ABOUT THIS EXERCISE: Should pictures appear among the records, leave them out, and copy exactly only the lines from the first through the one with "レディースブレスレット", inclusive.

BEGIN INPUT

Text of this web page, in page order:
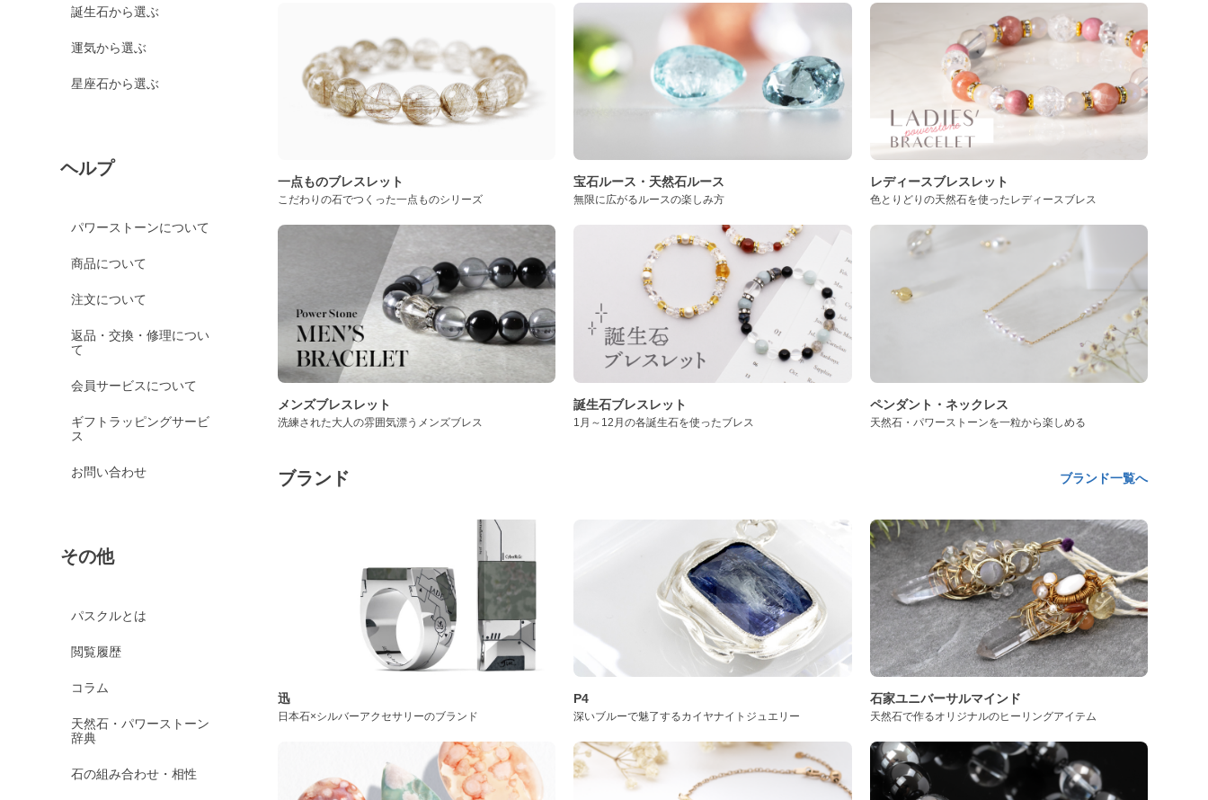
誕生石から選ぶ
運気から選ぶ
星座石から選ぶ
ヘルプ
パワーストーンについて
商品について
注文について
返品・交換・修理につい
て
会員サービスについて
ギフトラッピングサービ
ス
お問い合わせ
その他
パスクルとは
閲覧履歴
コラム
天然石・パワーストーン
辞典
石の組み合わせ・相性
一点ものブレスレット
こだわりの石でつくった一点ものシリーズ
宝石ルース・天然石ルース
無限に広がるルースの楽しみ方
レディースブレスレット
色とりどりの天然石を使ったレディースブレス
メンズブレスレット
洗練された大人の雰囲気漂うメンズブレス
誕生石ブレスレット
1月～12月の各誕生石を使ったブレス
ペンダント・ネックレス
天然石・パワーストーンを一粒から楽しめる
ブランド ブランド一覧へ
迅
日本石×シルバーアクセサリーのブランド
P4
深いブルーで魅了するカイヤナイトジュエリー
石家ユニバーサルマインド
天然石で作るオリジナルのヒーリングアイテム
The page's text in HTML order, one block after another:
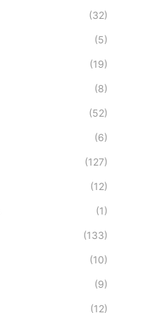
(32)
(5)
(19)
(8)
(52)
(6)
(127)
(12)
(1)
(133)
(10)
(9)
(12)
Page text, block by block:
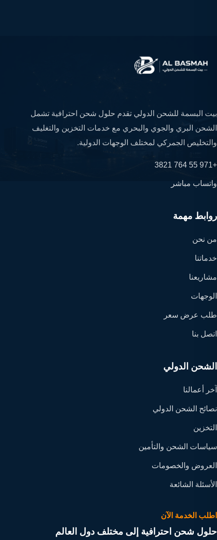
بيت البسمة للشحن الدولي تقدم حلول شحن احترافية تشمل
الشحن البري والجوي والبحري مع خدمات التخزين والتغليف
والتخليص الجمركي لمختلف الوجهات الدولية.
+971 55 764 3821
واتساب مباشر
روابط مهمة
من نحن
خدماتنا
مشاريعنا
الوجهات
طلب عرض سعر
اتصل بنا
الشحن الدولي
آخر أعمالنا
نصائح الشحن الدولي
التخزين
سياسات الشحن والتأمين
العروض والخصومات
الأسئلة الشائعة
اطلب الخدمة الآن
حلول شحن احترافية إلى مختلف دول العالم
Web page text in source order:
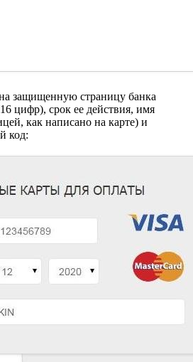
защищенную страницу банка
цифр), срок ее действия, имя
как написано на карте) и
код:
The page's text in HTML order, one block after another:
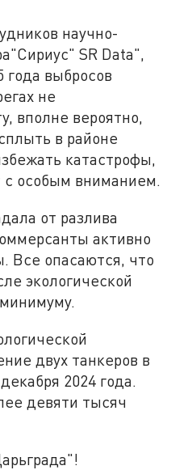
научно-
SR Data",
года выбросов
не
вполне вероятно,
в районе
катастрофы,
с особым вниманием.
от разлива
активно
Все опасаются, что
экологической
двух танкеров в
2024 года.
девяти тысяч
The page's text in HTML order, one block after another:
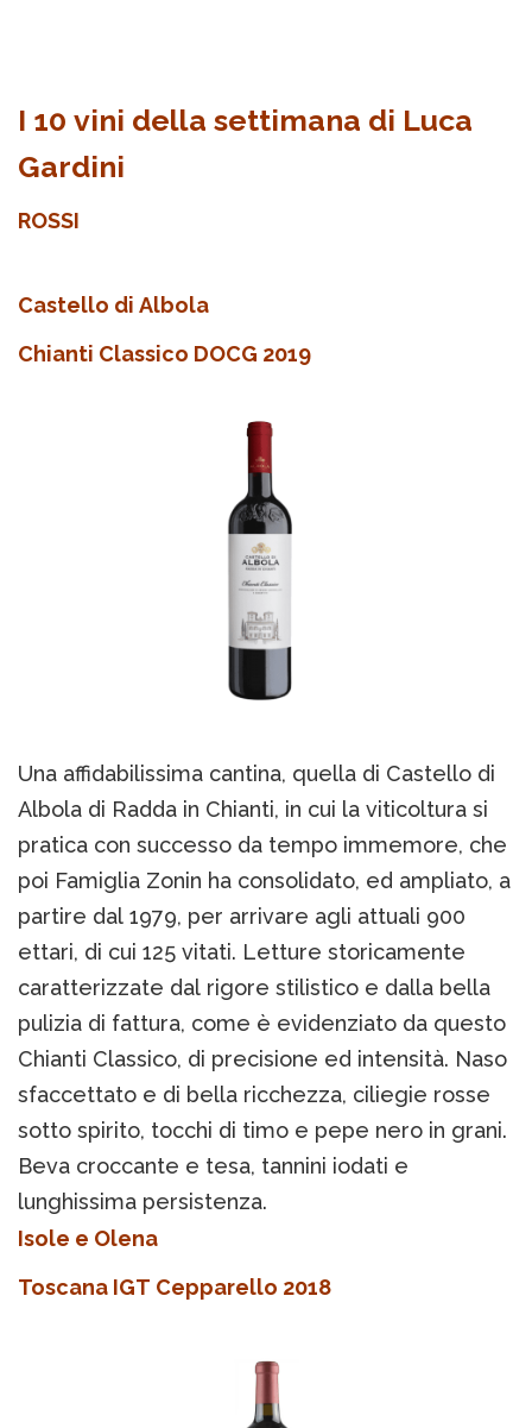
I 10 vini della settimana di Luca
Gardini
ROSSI
Castello di Albola
Chianti Classico DOCG 2019
Una affidabilissima cantina, quella di Castello di
Albola di Radda in Chianti, in cui la viticoltura si
pratica con successo da tempo immemore, che
poi Famiglia Zonin ha consolidato, ed ampliato, a
partire dal 1979, per arrivare agli attuali 900
ettari, di cui 125 vitati. Letture storicamente
caratterizzate dal rigore stilistico e dalla bella
pulizia di fattura, come è evidenziato da questo
Chianti Classico, di precisione ed intensità. Naso
sfaccettato e di bella ricchezza, ciliegie rosse
sotto spirito, tocchi di timo e pepe nero in grani.
Beva croccante e tesa, tannini iodati e
lunghissima persistenza.
Isole e Olena
Toscana IGT Cepparello 2018
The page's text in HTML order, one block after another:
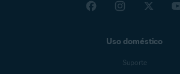
Uso doméstico
Suporte
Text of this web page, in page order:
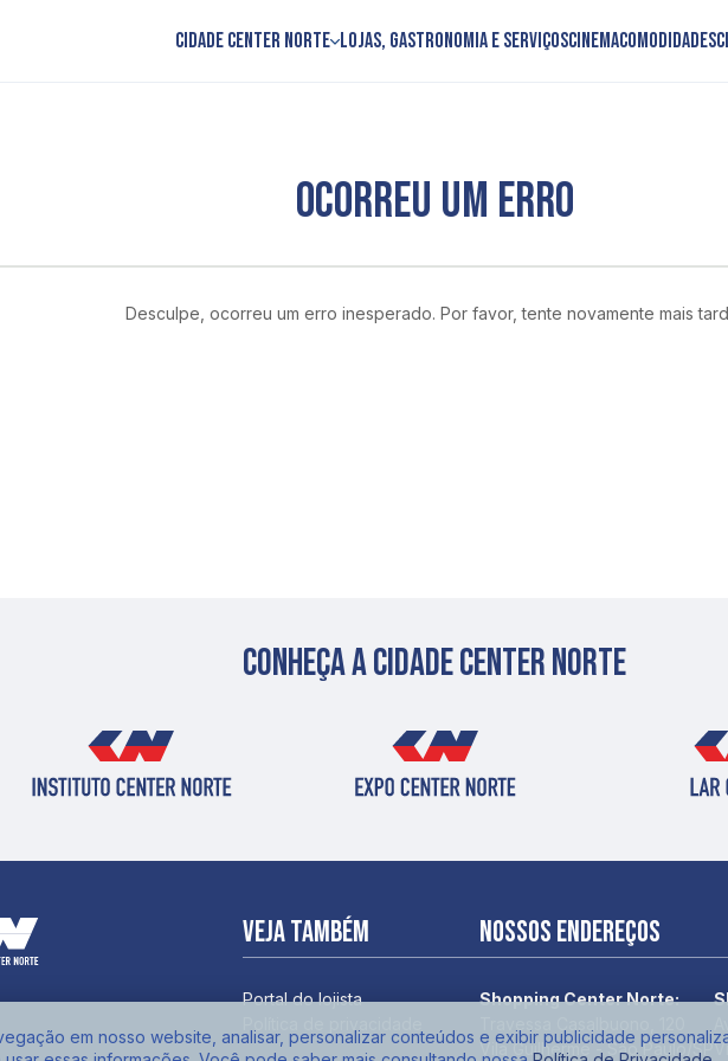
Cidade Center Norte Lojas, Gastronomia e ServiçosCinemaComodidades
OCORREU UM ERRO
Desculpe, ocorreu um erro inesperado. Por favor, tente novamente mais
Conheça a cidade center norte
Veja também
Portal do lojista
Nossos endereços
Shopping Center Norte:
Vila Guilherme - São Paulo/SP
em nosso website, analisar, personalizar conteúdos e exibir publicidade
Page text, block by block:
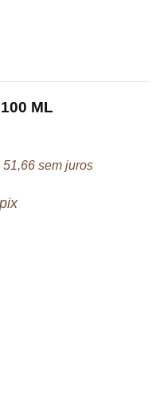
ML
51,66 sem juros
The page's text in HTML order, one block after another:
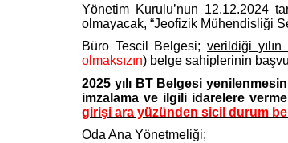
Yönetim Kurulu’nun 12.12.2024
olmayacak, “Jeofizik Mühendisliği
Büro Tescil Belgesi;verildiği
olmaksızın) belge sahiplerinin
2025 yılı BT Belgesi
imzalama ve ilgili idarelere
girişi ara yüzünden sicil durum
Oda Ana Yönetmeliği;
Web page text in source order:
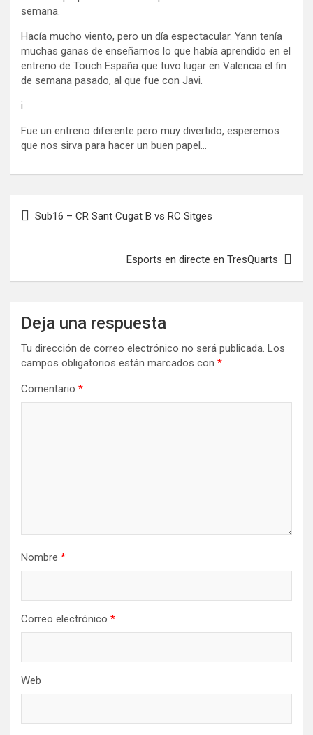
semana.
Hacía mucho viento, pero un día espectacular. Yann tenía
muchas ganas de enseñarnos lo que había aprendido en el
entreno de Touch España que tuvo lugar en Valencia el fin
de semana pasado, al que fue con Javi.
i
Fue un entreno diferente pero muy divertido, esperemos
que nos sirva para hacer un buen papel…
Sub16 – CR Sant Cugat B vs RC Sitges
Esports en directe en TresQuarts
Deja una respuesta
Tu dirección de correo electrónico no será publicada. Los
campos obligatorios están marcados con *
Comentario *
Nombre *
Correo electrónico *
Web
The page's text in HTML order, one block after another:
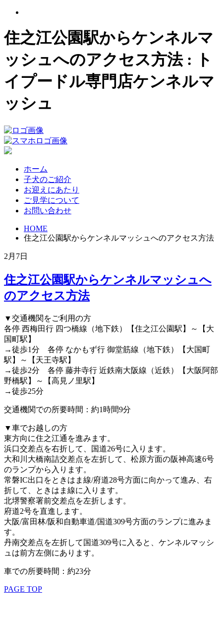
住之江公園駅からケンネルマ
ッシュへのアクセス方法 : ト
イプードル専門店ケンネルマ
ッシュ
ホーム
子犬のご紹介
お迎えにあたり
ご見学について
お問い合わせ
HOME
住之江公園駅からケンネルマッシュへのアクセス方法
2月7日
住之江公園駅からケンネルマッシュへ
のアクセス方法
▼交通機関をご利用の方
各停 西梅田行 四つ橋線（地下鉄）【住之江公園駅】～【大
国町駅】
→徒歩1分 各停 なかもず行 御堂筋線（地下鉄）【大国町
駅】～【天王寺駅】
→徒歩2分 各停 藤井寺行 近鉄南大阪線（近鉄）【大阪阿部
野橋駅】～【高見ノ里駅】
→徒歩25分
交通機関での所要時間：約1時間9分
▼車でお越しの方
東方向に住之江通を進みます。
浜口交差点を右折して、国道26号に入ります。
大和川大橋南詰交差点を左折して、松原方面の阪神高速6号
のランプから入ります。
常磐IC出口をときはま線/府道28号方面に向かって進み、右
折して、ときはま線に入ります。
北堺警察署前交差点を左折します。
府道2号を直進します。
大阪/富田林/阪和自動車道/国道309号方面のランプに進みま
す。
丹南交差点を左折して国道309号に入ると、ケンネルマッシ
ュは前方左側にあります。
車での所要時間：約23分
PAGE TOP
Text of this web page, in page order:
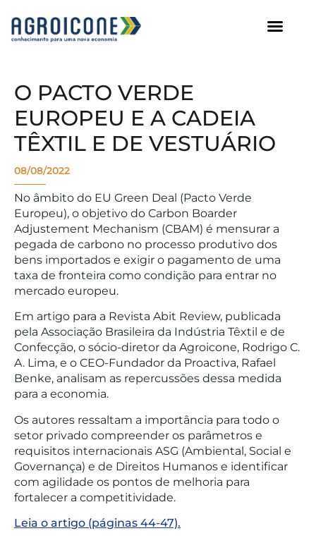
O PACTO VERDE
EUROPEU E A CADEIA
TÊXTIL E DE VESTUÁRIO
08/08/2022
No âmbito do EU Green Deal (Pacto Verde
Europeu), o objetivo do Carbon Boarder
Adjustement Mechanism (CBAM) é mensurar a
pegada de carbono no processo produtivo dos
bens importados e exigir o pagamento de uma
taxa de fronteira como condição para entrar no
mercado europeu.
Em artigo para a Revista Abit Review, publicada
pela Associação Brasileira da Indústria Têxtil e de
Confecção, o sócio-diretor da Agroicone, Rodrigo C.
A. Lima, e o CEO-Fundador da Proactiva, Rafael
Benke, analisam as repercussões dessa medida
para a economia.
Os autores ressaltam a importância para todo o
setor privado compreender os parâmetros e
requisitos internacionais ASG (Ambiental, Social e
Governança) e de Direitos Humanos e identificar
com agilidade os pontos de melhoria para
fortalecer a competitividade.
Leia o artigo (páginas 44-47).
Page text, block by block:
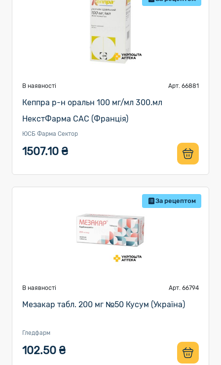
В наявності Арт. 66881
Кеппра р-н оральн 100 мг/мл 300.мл
НекстФарма САС (Франція)
ЮСБ Фарма Сектор
1507.10 ₴
За рецептом
В наявності Арт. 66794
Мезакар табл. 200 мг №50 Кусум (Україна)
Гледфарм
102.50 ₴

END INPUT

THE ANSWER:
Text of this web page, in page order:
誕生石から選ぶ
運気から選ぶ
星座石から選ぶ
ヘルプ
パワーストーンについて
商品について
注文について
返品・交換・修理につい
て
会員サービスについて
ギフトラッピングサービ
ス
お問い合わせ
その他
パスクルとは
閲覧履歴
コラム
天然石・パワーストーン
辞典
石の組み合わせ・相性
一点ものブレスレット
こだわりの石でつくった一点ものシリーズ
宝石ルース・天然石ルース
無限に広がるルースの楽しみ方
レディースブレスレット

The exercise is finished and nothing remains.